▸ **WHAT THE TASK REQUIRES**: A word-for-word copy of the entries is the goal; leave out the pictures.

WORKING DATA Block Start

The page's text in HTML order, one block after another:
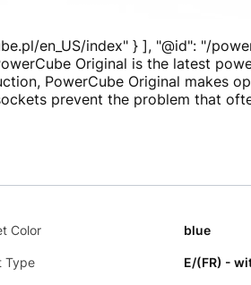
en_US/index" } ], "@id": "/
Original is the latest
PowerCube Original makes
prevent the problem that
Color blue
Type E/(FR) -
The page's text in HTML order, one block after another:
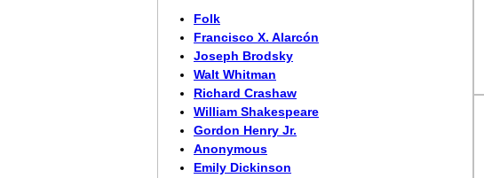
Folk
Francisco X. Alarcón
Joseph Brodsky
Walt Whitman
Richard Crashaw
William Shakespeare
Gordon Henry Jr.
Anonymous
Emily Dickinson
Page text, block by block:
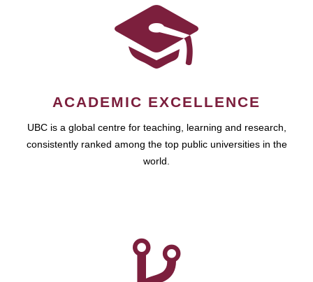
ACADEMIC EXCELLENCE
UBC is a global centre for teaching, learning and research,
consistently ranked among the top public universities in the
world.
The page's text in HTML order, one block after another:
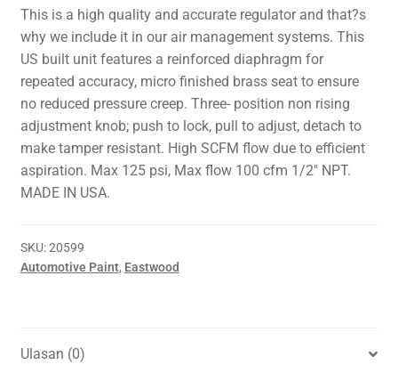
This is a high quality and accurate regulator and that?s
why we include it in our air management systems. This
US built unit features a reinforced diaphragm for
repeated accuracy, micro finished brass seat to ensure
no reduced pressure creep. Three- position non rising
adjustment knob; push to lock, pull to adjust, detach to
make tamper resistant. High SCFM flow due to efficient
aspiration. Max 125 psi, Max flow 100 cfm 1/2″ NPT.
MADE IN USA.
SKU:20599
Automotive Paint, Eastwood
Ulasan (0)
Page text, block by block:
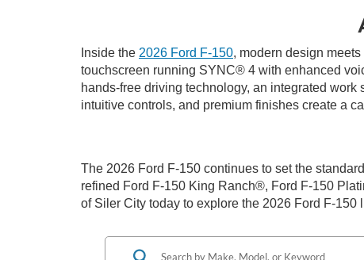
Inside the 2026 Ford F-150, modern design
touchscreen running SYNC® 4 with enhanced
hands-free driving technology, an integrated
intuitive controls, and premium finishes create a
The 2026 Ford F-150 continues to set the
refined Ford F-150 King Ranch®, Ford F-150
of Siler City today to explore the 2026 Ford F-150
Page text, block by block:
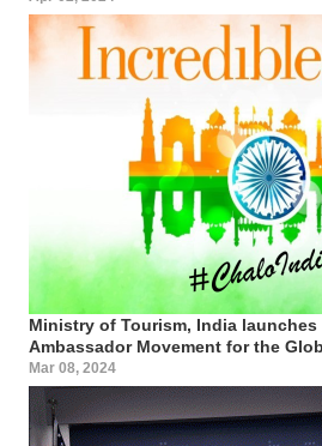
Ministry of Tourism, India launches
Ambassador Movement for the
Mar 08, 2024
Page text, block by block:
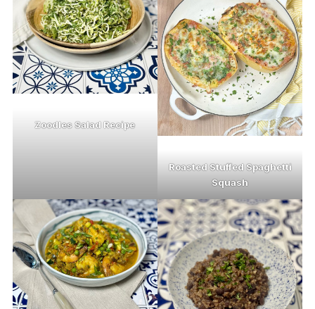
Zoodles Salad Recipe
Roasted Stuffed Spaghetti
Squash
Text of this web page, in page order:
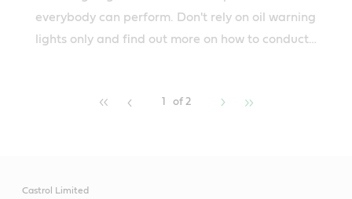
everybody can perform. Don't rely on oil warning
lights only and find out more on how to conduct
1 of 2
Castrol Limited
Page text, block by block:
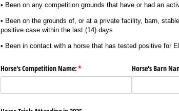
• Been on any competition grounds that have or had an
• Been on the grounds of, or at a private facility, barn,
positive case within the last (14) days
• Been in contact with a horse that has tested positive for
Horse's Competition Name:*
(required) Horse's Barn
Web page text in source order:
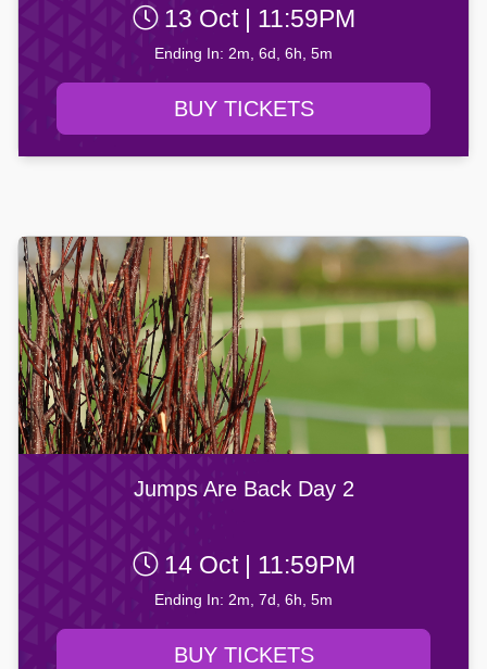
13 Oct | 11:59PM
Ending In: 2m, 6d, 6h, 5m
BUY TICKETS
Jumps Are Back Day 2
14 Oct | 11:59PM
Ending In: 2m, 7d, 6h, 5m
BUY TICKETS
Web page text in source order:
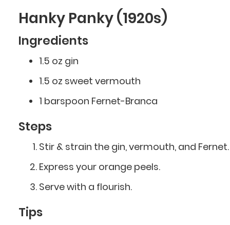
Hanky Panky (1920s)
Ingredients
1.5 oz gin
1.5 oz sweet vermouth
1 barspoon Fernet-Branca
Steps
Stir & strain the gin, vermouth, and Fernet.
Express your orange peels.
Serve with a flourish.
Tips
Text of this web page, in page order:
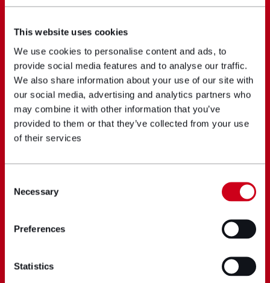
This website uses cookies
We use cookies to personalise content and ads, to
provide social media features and to analyse our traffic.
We also share information about your use of our site with
our social media, advertising and analytics partners who
may combine it with other information that you’ve
provided to them or that they’ve collected from your use
of their services
Selection
Necessary
Preferences
Statistics
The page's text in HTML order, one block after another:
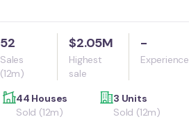
52
Sales
(12m)
$2.05M
Highest
sale
-
Experience
44 Houses
Sold (12m)
3 Units
Sold (12m)
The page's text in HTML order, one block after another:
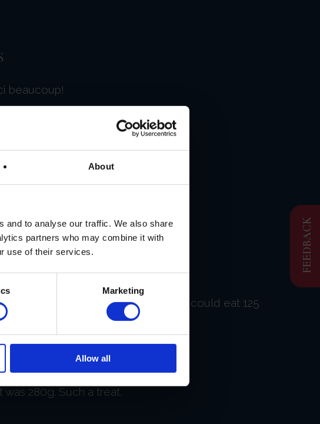
About
and to analyse our traffic. We also share
partners who may combine it with
use of their services.
Marketing
Allow all
FEEDBACK
beaucoup!
it was beyond exceptional! If I could eat 125
280g. Such a treat.
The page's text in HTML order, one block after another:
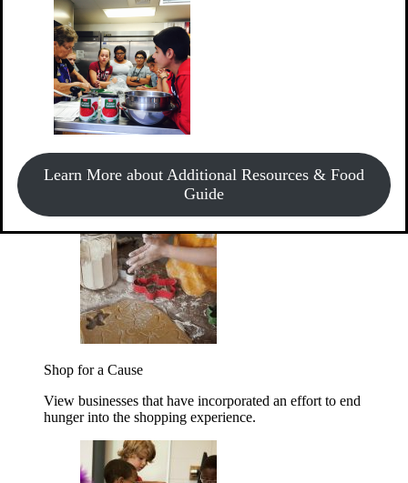
Learn More about Additional Resources & Food
Guide
Support Food & Fund Drives
View listings of current food and fund drives or get
information on how to start one.
Shop for a Cause
View businesses that have incorporated an effort to end
hunger into the shopping experience.
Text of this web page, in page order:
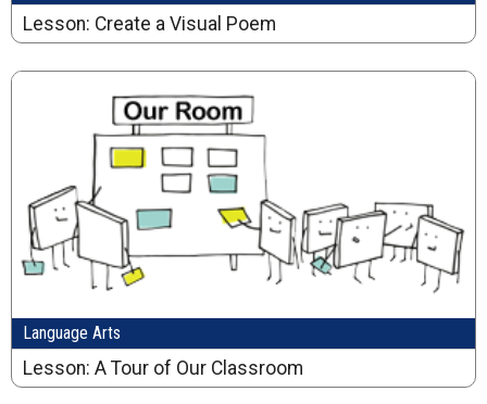
Lesson: Create a Visual Poem
Language Arts
Lesson: A Tour of Our Classroom

WORKING DATA Block End

▸ **EXERCISE RESPONSE**:
The page's text in HTML order, one block after another:
en_US/index" } ], "@id": "/
Original is the latest
PowerCube Original makes
prevent the problem that
Color blue
Type E/(FR) -
The page's text in HTML order, one block after another:
Folk
Francisco X. Alarcón
Joseph Brodsky
Walt Whitman
Richard Crashaw
William Shakespeare
Gordon Henry Jr.
Anonymous
Emily Dickinson
Page text, block by block:
ACADEMIC EXCELLENCE
UBC is a global centre for teaching, learning and research,
consistently ranked among the top public universities in the
world.
The page's text in HTML order, one block after another:
This is a high quality and accurate regulator and that?s
why we include it in our air management systems. This
US built unit features a reinforced diaphragm for
repeated accuracy, micro finished brass seat to ensure
no reduced pressure creep. Three- position non rising
adjustment knob; push to lock, pull to adjust, detach to
make tamper resistant. High SCFM flow due to efficient
aspiration. Max 125 psi, Max flow 100 cfm 1/2″ NPT.
MADE IN USA.
SKU:20599
Automotive Paint, Eastwood
Ulasan (0)
Page text, block by block:
Inside the 2026 Ford F-150, modern design
touchscreen running SYNC® 4 with enhanced
hands-free driving technology, an integrated
intuitive controls, and premium finishes create a
The 2026 Ford F-150 continues to set the
refined Ford F-150 King Ranch®, Ford F-150
of Siler City today to explore the 2026 Ford F-150
Page text, block by block:
Ministry of Tourism, India launches
Ambassador Movement for the
Mar 08, 2024
Page text, block by block:
Zoodles Salad Recipe
Roasted Stuffed Spaghetti
Squash
Text of this web page, in page order:
everybody can perform. Don't rely on oil warning
lights only and find out more on how to conduct
1 of 2
Castrol Limited
Page text, block by block:
• Been on any competition grounds that have or had an
• Been on the grounds of, or at a private facility, barn,
positive case within the last (14) days
• Been in contact with a horse that has tested positive for
Horse's Competition Name:*
(required) Horse's Barn
Web page text in source order:
13 Oct | 11:59PM
Ending In: 2m, 6d, 6h, 5m
BUY TICKETS
Jumps Are Back Day 2
14 Oct | 11:59PM
Ending In: 2m, 7d, 6h, 5m
BUY TICKETS
Web page text in source order:
Hanky Panky (1920s)
Ingredients
1.5 oz gin
1.5 oz sweet vermouth
1 barspoon Fernet-Branca
Steps
Stir & strain the gin, vermouth, and Fernet.
Express your orange peels.
Serve with a flourish.
Tips
Text of this web page, in page order:
This website uses cookies
We use cookies to personalise content and ads, to
provide social media features and to analyse our traffic.
We also share information about your use of our site with
our social media, advertising and analytics partners who
may combine it with other information that you’ve
provided to them or that they’ve collected from your use
of their services
Selection
Necessary
Preferences
Statistics
The page's text in HTML order, one block after another:
52
Sales
(12m)
$2.05M
Highest
sale
-
Experience
44 Houses
Sold (12m)
3 Units
Sold (12m)
The page's text in HTML order, one block after another:
About
and to analyse our traffic. We also share
partners who may combine it with
use of their services.
Marketing
Allow all
FEEDBACK
beaucoup!
it was beyond exceptional! If I could eat 125
280g. Such a treat.
The page's text in HTML order, one block after another:
Learn More about Additional Resources & Food
Guide
Support Food & Fund Drives
View listings of current food and fund drives or get
information on how to start one.
Shop for a Cause
View businesses that have incorporated an effort to end
hunger into the shopping experience.
Text of this web page, in page order:
Lesson: Create a Visual Poem
Language Arts
Lesson: A Tour of Our Classroom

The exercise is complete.